Look below for lines that hold the string "Unsicherheiten" and copy each one.

● ● ●

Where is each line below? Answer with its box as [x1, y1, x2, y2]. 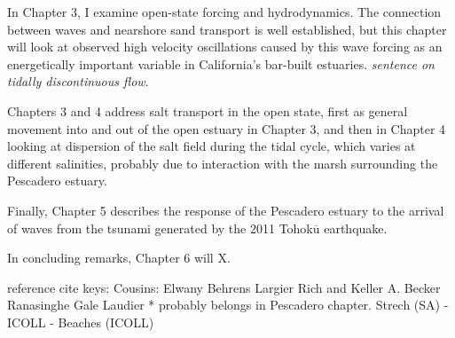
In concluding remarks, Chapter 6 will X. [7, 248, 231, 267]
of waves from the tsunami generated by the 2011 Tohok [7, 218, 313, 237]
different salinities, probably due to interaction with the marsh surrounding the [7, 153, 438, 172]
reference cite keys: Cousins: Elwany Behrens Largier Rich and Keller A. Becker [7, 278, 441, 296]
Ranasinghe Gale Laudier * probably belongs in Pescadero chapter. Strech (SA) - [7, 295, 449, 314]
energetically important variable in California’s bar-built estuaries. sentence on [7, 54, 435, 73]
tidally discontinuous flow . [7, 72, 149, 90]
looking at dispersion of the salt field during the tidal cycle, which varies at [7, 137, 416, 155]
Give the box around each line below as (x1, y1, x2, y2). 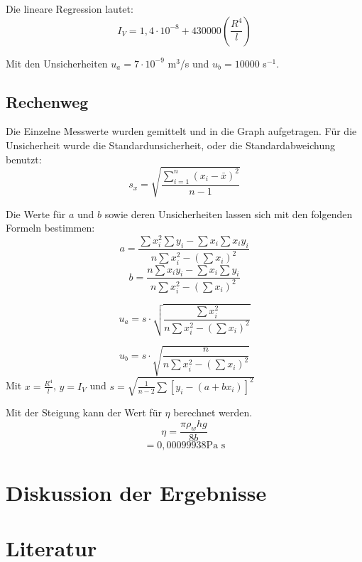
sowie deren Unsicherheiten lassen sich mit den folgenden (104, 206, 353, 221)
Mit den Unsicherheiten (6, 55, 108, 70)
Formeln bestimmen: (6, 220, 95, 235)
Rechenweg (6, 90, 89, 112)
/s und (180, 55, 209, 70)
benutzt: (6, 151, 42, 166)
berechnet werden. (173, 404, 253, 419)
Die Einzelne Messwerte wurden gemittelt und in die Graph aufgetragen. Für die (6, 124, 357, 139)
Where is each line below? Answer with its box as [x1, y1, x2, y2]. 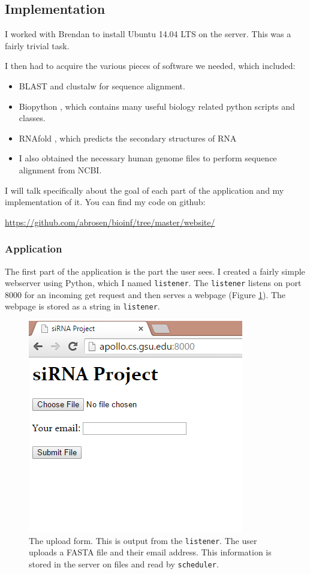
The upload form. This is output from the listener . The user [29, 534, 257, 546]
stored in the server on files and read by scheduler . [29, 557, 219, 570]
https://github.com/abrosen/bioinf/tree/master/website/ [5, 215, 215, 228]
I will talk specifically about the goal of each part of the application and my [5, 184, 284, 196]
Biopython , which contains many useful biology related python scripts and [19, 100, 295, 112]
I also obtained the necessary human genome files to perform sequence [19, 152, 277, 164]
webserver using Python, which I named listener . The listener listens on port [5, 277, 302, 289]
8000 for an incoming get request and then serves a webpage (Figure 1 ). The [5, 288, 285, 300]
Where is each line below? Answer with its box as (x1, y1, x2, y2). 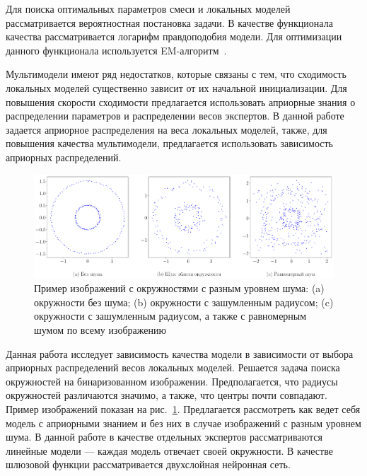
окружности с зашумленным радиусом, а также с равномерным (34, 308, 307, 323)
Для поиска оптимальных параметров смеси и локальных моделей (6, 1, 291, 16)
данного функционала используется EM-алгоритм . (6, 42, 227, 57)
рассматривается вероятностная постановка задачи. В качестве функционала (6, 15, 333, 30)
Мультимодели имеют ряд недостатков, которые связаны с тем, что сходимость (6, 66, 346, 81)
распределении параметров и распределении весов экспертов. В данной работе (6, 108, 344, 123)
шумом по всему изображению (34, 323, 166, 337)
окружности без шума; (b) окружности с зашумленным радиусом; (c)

● ● ●

_Output of the exercise:_
sowie deren Unsicherheiten lassen sich mit den folgenden (104, 206, 353, 221)
Mit den Unsicherheiten (6, 55, 108, 70)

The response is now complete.